Task statement. Look through the material below. Copy every line with the string "Cars" in it.

Data extracts.

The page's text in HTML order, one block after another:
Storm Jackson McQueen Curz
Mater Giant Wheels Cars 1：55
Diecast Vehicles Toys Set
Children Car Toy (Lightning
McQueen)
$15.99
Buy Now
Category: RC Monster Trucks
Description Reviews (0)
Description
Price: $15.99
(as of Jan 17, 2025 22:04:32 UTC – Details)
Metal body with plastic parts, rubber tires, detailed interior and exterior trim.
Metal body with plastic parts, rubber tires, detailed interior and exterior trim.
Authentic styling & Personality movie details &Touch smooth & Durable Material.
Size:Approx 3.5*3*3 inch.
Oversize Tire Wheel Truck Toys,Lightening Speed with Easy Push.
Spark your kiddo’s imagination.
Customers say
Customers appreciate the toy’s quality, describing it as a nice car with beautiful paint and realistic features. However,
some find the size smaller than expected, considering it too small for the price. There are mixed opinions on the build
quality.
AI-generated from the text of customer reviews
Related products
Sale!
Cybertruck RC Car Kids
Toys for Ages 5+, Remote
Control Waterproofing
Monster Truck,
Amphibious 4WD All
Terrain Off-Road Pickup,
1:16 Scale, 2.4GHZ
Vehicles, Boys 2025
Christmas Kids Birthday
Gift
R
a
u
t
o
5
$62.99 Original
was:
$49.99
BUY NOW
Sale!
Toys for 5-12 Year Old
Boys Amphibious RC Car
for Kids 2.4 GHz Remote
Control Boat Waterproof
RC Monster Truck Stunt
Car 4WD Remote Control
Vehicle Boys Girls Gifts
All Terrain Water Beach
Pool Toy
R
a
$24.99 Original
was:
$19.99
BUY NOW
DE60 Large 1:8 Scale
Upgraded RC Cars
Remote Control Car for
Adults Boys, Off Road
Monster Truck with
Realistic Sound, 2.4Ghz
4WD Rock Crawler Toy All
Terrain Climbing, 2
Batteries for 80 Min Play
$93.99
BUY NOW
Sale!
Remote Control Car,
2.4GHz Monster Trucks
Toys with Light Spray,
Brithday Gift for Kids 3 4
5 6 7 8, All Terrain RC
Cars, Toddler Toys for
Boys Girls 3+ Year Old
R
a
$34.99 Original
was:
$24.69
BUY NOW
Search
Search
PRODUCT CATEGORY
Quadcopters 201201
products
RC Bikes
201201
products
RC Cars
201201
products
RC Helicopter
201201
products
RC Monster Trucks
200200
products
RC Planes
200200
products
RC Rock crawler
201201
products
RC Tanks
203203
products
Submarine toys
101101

Your response.
Mater Giant Wheels Cars 1：55
Upgraded RC Cars
Cars, Toddler Toys for
RC Cars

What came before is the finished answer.